The Girl In The Mirror


I love the madness that is the April A to Z Blogging Challenge. The creativity, the fast-paced induced adrenaline rush of posting every 24 hours, the community spirit, and at times, the frustrating but glorious intensity.

This year I chose to write poems inspired by movies about addiction and absolution. I write often about the importance of honouring our emotions, about allowing ourselves to sit with the darkness, kicking at it until it bleeds light, but every now and then I resist the complete vulnerability and surrender that any sort of healing needs. So as April approached I took stock of my progress so far: two years of sobriety; an understanding and acceptance of my triggers; the warmth and affection that had grown in key relationships with loved ones; and the knowledge of what I felt I still needed to work on.

It was my intention to reach deep down to the dark, murky, frightening depths with both hands and pull hard against what needed to be uprooted, clearing away the weeds and plastic debris that were stunting my growth. I hoped to reveal, better understand, and become more accepting and appreciative of the dark emotions I keep at bay. I was ready, or so I thought.

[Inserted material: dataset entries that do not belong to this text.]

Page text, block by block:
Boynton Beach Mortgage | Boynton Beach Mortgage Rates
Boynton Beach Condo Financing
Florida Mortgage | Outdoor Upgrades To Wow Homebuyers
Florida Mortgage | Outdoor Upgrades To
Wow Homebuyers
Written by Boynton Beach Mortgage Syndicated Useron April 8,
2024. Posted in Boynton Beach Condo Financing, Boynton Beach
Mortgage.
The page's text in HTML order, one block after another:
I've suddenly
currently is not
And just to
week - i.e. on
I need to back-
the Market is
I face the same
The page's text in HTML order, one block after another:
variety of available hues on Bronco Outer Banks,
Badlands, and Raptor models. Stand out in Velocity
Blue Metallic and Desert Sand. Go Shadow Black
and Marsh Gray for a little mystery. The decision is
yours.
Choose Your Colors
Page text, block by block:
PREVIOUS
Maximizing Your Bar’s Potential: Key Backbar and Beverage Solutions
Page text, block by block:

Don’t get me wrong, all in all, this year’s challenge exceeded all expectations. For one, I reached the depths I wanted to and spent more time there than I cared to in the end. Even though I’ve come away with several poems that are worth shaping and rewriting, my plan to use movies about addiction as triggers worked better that I’d anticipated.

The shift was gradual and I did not notice it at first. But by the time I’d reached the middle of the alphabet I was staying in bed longer on mornings, wide-eyed with the covers to my chin, unsure and a little afraid of what the day would bring. My meditative morning habit – a cup of ginger tea on my front porch with an inspiring book – had been replaced with reviewing the difficult poem I’d written the night before, and I was no longer jumping out of bed looking forward to my day. I had underestimated my vulnerabilities. The writing challenge theme I’d set for myself, together with two unexpected life events, affected me adversely. I won’t be doing something like this again. At least not without setting some boundaries and safe zones first.

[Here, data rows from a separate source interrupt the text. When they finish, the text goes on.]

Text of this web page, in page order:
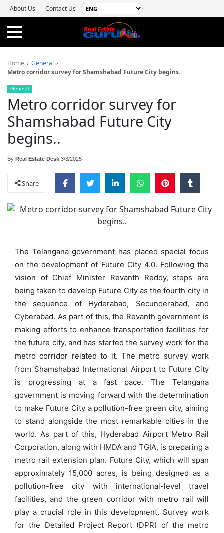
About Us Contact Us
Home › General ›
Metro corridor survey for Shamshabad Future City begins..
General
Metro corridor survey for
Shamshabad Future City
begins..
By Real Estate Desk 3/3/2025
Share
The Telangana government has placed special focus
on the development of Future City 4.0. Following the
vision of Chief Minister Revanth Reddy, steps are
being taken to develop Future City as the fourth city in
the sequence of Hyderabad, Secunderabad, and
Cyberabad. As part of this, the Revanth government is
making efforts to enhance transportation facilities for
the future city, and has started the survey work for the
metro corridor related to it. The metro survey work
from Shamshabad International Airport to Future City
is progressing at a fast pace. The Telangana
government is moving forward with the determination
to make Future City a pollution-free green city, aiming
to stand alongside the most remarkable cities in the
world. As part of this, Hyderabad Airport Metro Rail
Corporation, along with HMDA and TGIA, is preparing a
metro rail extension plan. Future City, which will span
approximately 15,000 acres, is being designed as a
pollution-free city with international-level travel
facilities, and the green corridor with metro rail will
play a crucial role in this development. Survey work
for the Detailed Project Report (DPR) of the metro

There were breakthroughs as well, which I am grateful for, with poems like The Quiet, which makes me so uncomfortable to read even though I wrote it, and Thirteen, which I wrote when I came to an understanding about my relationship with my mother. I think if there is anything I am truly happy about is turning that corner with my Mom. It was my last important relationship to heal and I believe that now I can begin doing just that.

In the end, and today I am grateful for the opportunity to learn. I am not invincible. I cannot, ever, underestimate my triggers nor the importance of boundaries. I am grateful for loved ones (online and IRL) who supported me through this “mad experiment” and never judged me for it. It has helped me to be gentler with myself and keep my own Judge in check. I even have to send a nod to the Universe for crashing my laptop two weeks into the challenge. I chuckle to myself now when I think about it. Perhaps the Universe was sending me a message after all.

Love and light,



  1. I hope you’re feeling better now that the challenge has been over for a few days! April was a really down month for me too, though for different reasons. Still, the only way out of the pain is through and I commend you for not turning away from it(I’ve been very good at that lately).

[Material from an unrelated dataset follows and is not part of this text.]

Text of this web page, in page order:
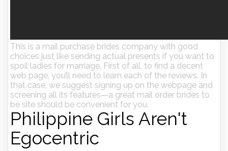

    1. Thank you for asking Dianna. 🙂 Yes, I am working on it. I hope you are doing better too. Perhaps we can find hope in the old saying: April showers bring May flowers. Hugs to you.

  2. I understand the self preservation necessary to continue this journey. If you were born a sensitive soul, you have to learn to protect yourself. I still do. I don’t see violent movies or TV shows. I don’t watch the news. I don’t read books that come too close to what I don’t want to acknowledge. Does this mean I will have to change? I admire your bravery but don’t think I could do it. Is it necessary for healing? I can’t begin to imagine how I would breech these walls.

    1. “Is it necessary for healing?” That’s a very good question, one I’ve been asking myself a lot lately. I’ve come to understand that our minds and spirits reflexively throw shields up when we are faced with situations and events that are difficult. At times, the shields block our ability to process emotions and heal. Other times, they are necessary because we’re not strong enough, yet. I’m learning that not being strong enough yet, is okay too.
      Thanks for helping me clarify this. I just might write more about this. 🙂

      1. If I am not strong enough now, I should be getting there. I have a great unwillingness to do this unless it’s necessary. I read Brene Brown’s book (she has a TedTalk: The Power of Vulnerability) and she agrees with what you say: when you numb your emotions you can no longer feel the highs either. I think that’s where I am at the moment. I wish you would write about it. ; )

  3. I enjoyed the content of your challenge so much. I kept meaning to leave a comment after I had read each one, but they provoked so many thoughts of my own that the moment had gone by the time I refocused. It was a very difficult challenge , handled superbly well. Thank you.

    1. Wow! Thank you Hawk for your support and encouragement. I am touched.